Pathological disturbances of the cortex, result of surgical interference (continued): attempt to correlate the general post-operative behaviour of the animals with the disturbances in the activity of individual analysers.

It may be considered as firmly established that removal of the entire cerebral cortex converts the dog into a comparatively simple reflex machine. The animal retains the relatively limited number of unconditioned reflexes, but is completely deprived of the more complex and delicate co-ordination of its activities with the external world, since these adjustments are solely based upon innumerable conditioned reflexes established through the intermediation of the cerebral cortex. We possess also some knowledge as to the significance of different areas of the cortex -- the cortical analysers, the united function of which determines the complete adjustment of the organism with its surroundings, or, in other words, determines the behaviour of the animal. A great deal can be learned of the physiological activity of the cortex as a whole by careful observation of the general state of the animal after extirpation of definite cortical areas, whether such extirpations are free from post-operative complications or are complicated by a further disintegration of the cortex through the growth of scar tissue or by other secondary effects of the operation. The present lecture will be devoted to the description of changes in the general behaviour of the animal, and an attempt will be made to correlate these changes with the different structural lesions of the cortex. We shall start our description with simpler, going on to more complicated, cases.

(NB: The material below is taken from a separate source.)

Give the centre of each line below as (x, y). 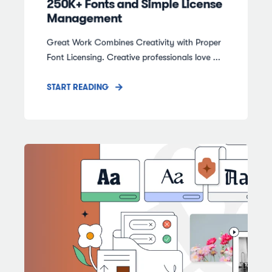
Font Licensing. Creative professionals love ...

In one dog the upper part of the hemispheres was extirpated above the level of the gyrus sylviaticus [experiments by Dr. Orbeli]. The extirpation was made by means of a single incision on each side, the operation being performed in two stages with a long interval of time between. A fortnight after the operation upon the second hemisphere the general state of the animal became definitely constant, [p. 362] remaining unchanged to the end of the experiments (4 months). As before, the animal was extremely lively, and when called reacted quickly, whipping round in the direction of the call. At a first glance its condition could not be distinguished from that of a normal dog. On closer observation, however, it was possible to observe a certain ataxy of the extremities, which on running were thrown up higher and brought down more vigorously than usual. Walking upon a smooth or wet floor the animal would very often slip; moreover, on starting off it always performed some peculiar movements with its head. When walking in a definite direction the animal seldom ran into any obstacle, but as soon as it did encounter an obstacle a surprising abnormality in its behaviour appeared. It became entirely helpless if it ran even against the narrow leg of a table; for a long time it would go on pressing forward, until slipping accidentally it would get by; and this was the only way in which the animal could continue its progression. When placed with the front part of its body on a chair and then called, the dog started disorderly scrambling movements and fell off the chair sideways, or sometimes, moving forwards, it contrived to get its whole body on to the chair, where it remained, helplessly kicking its hind legs in the air. The foregoing is a brief sketch of the general abnormality of the dog.

Coming now to the study of its conditioned reflexes, it was found that all those which were present before the second operation became, with the exception of tactile and thermal reflexes, quickly restored, while new conditioned reflexes to olfactory and visual stimuli were easily established. Unconditioned reflexes to various tactile and thermal cutaneous stimuli were present -- various "shaking," flexion and extension reflexes, responses by whining, howling and turning the head towards the point of application of the stimulus. I shall endeavour to correlate these deviations of the animal from normal with the disturbances of the functions of the different analysers. The activity of the olfactory and acoustic analysers was entirely unimpaired, and the activity of the visual analyser was only slightly disturbed. Remembering the peculiar movements of the head in locomotion, and taking into account that the animal was able to direct its movements by sight, it is obvious that a small portion of the lower part of the special nucleus of the visual analyser must have remained intact, allowing in certain positions of the head a higher synthesis and analysis of visual stimuli. [p. 363] In contrast, the motor analyser was radically damaged: the general locomotor activity which is effected by sub-cortical parts remained, while the precise and delicate activity of the skeletal muscles, so far at any rate as determined by conditioned reflexes, had disappeared. As regards the extent of damage of the tactile analyser we are not yet quite clear. It is obvious that the loss of the dog's ability to direct its movements when it ran into an obstacle in its path could be entirely explained by the loss of conditioned signals arising in the skin. However, such a total loss of tactile conditioned reflexes in case of this operation does not entirely fall into line with the results of some other experiments upon the localization of the cutaneous analyser (p. 347). The problem stands in need, therefore, of a thorough re-investigation. Excepting the inability to pass by any

mechanical obstacles, the behaviour of this animal, both free and during the experiments, showed no further abnormality. Dogs operated on in this manner are well worth a more precise and detailed analysis of their condition than we were able to perform in the early period of our work.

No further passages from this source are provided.